▶ _Problem to work on_:
Skip every line before the one containing "positions. (23, 148)", then copy that line and the rest of the entries below exactly, through the last line.

──────── Input for this task

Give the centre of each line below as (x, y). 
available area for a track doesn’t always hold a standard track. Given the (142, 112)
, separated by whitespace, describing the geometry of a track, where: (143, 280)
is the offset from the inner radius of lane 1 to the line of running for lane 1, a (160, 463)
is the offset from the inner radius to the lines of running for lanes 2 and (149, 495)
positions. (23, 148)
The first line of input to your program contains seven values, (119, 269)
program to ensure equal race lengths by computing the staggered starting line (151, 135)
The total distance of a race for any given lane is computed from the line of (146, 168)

────────────────

▶ _Solution_:
positions. (23, 148)
The first line of input to your program contains seven values, (119, 269)
program to ensure equal race lengths by computing the staggered starting line (151, 135)
The total distance of a race for any given lane is computed from the line of (146, 168)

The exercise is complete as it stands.